The task: What is needed is a word-for-word copy of the lines below from the one with "dirección IP fija" through the one with "vom discuta despre", both included, with every picture left out.

Provided data:
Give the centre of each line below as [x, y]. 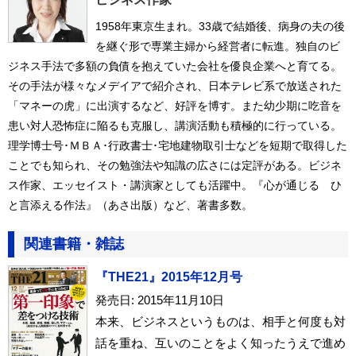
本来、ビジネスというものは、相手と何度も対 [221, 321]
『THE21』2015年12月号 [169, 277]
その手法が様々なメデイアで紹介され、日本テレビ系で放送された [175, 85]
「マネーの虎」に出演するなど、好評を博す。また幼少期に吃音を [175, 105]
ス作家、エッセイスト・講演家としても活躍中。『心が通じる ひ [175, 185]
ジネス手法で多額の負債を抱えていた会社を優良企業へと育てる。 [175, 66]
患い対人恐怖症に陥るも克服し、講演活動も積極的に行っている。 [175, 125]
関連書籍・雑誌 [74, 244]
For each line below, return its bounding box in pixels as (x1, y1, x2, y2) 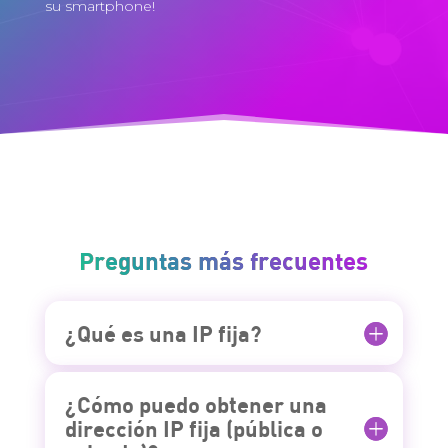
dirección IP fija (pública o (64, 414, 323, 443)
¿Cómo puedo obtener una (64, 390, 327, 419)
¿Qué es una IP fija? (64, 319, 262, 348)
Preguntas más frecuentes (79, 244, 369, 275)
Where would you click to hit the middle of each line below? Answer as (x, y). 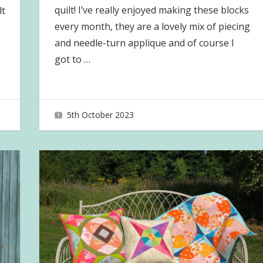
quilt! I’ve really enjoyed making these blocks (151, 10)
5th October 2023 (101, 115)
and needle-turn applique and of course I (144, 43)
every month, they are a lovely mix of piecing (152, 26)
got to (69, 59)
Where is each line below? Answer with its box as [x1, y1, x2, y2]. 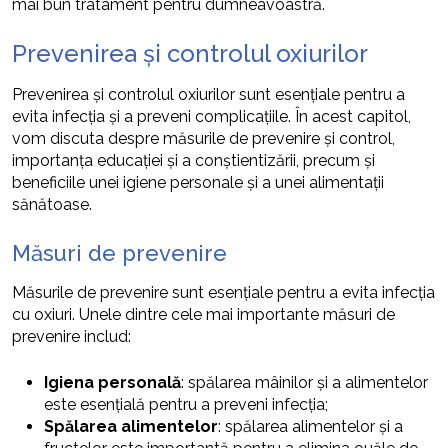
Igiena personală [44, 372, 181, 392]
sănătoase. [12, 194, 92, 214]
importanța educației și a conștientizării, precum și [12, 150, 375, 170]
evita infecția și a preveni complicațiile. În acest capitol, [12, 106, 411, 126]
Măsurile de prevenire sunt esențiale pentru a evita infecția [12, 282, 435, 302]
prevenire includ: [12, 326, 131, 346]
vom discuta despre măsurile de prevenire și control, [12, 128, 395, 148]
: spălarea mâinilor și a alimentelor [181, 372, 428, 392]
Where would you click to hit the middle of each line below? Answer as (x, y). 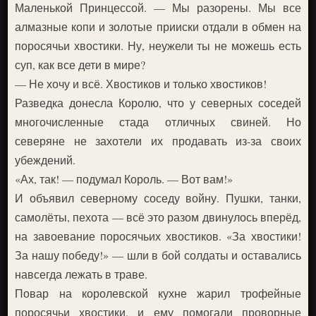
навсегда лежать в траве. (81, 274)
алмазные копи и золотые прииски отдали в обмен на (158, 26)
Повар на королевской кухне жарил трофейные (158, 293)
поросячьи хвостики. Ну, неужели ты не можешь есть (158, 45)
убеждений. (45, 159)
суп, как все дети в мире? (80, 64)
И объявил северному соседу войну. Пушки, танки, (158, 197)
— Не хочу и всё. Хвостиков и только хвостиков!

Exercise result:
dirección IP fija (pública o (64, 414, 323, 443)
¿Cómo puedo obtener una (64, 390, 327, 419)
¿Qué es una IP fija? (64, 319, 262, 348)
Preguntas más frecuentes (79, 244, 369, 275)
Where would you click to hit the middle of each line below? Answer as (x, y). 
quilt! I’ve really enjoyed making these blocks (151, 10)
5th October 2023 (101, 115)
and needle-turn applique and of course I (144, 43)
every month, they are a lovely mix of piecing (152, 26)
got to (69, 59)
Where is each line below? Answer with its box as [x1, y1, x2, y2]. 
Igiena personală [44, 372, 181, 392]
sănătoase. [12, 194, 92, 214]
importanța educației și a conștientizării, precum și [12, 150, 375, 170]
evita infecția și a preveni complicațiile. În acest capitol, [12, 106, 411, 126]
Măsurile de prevenire sunt esențiale pentru a evita infecția [12, 282, 435, 302]
prevenire includ: [12, 326, 131, 346]
vom discuta despre măsurile de prevenire și control, [12, 128, 395, 148]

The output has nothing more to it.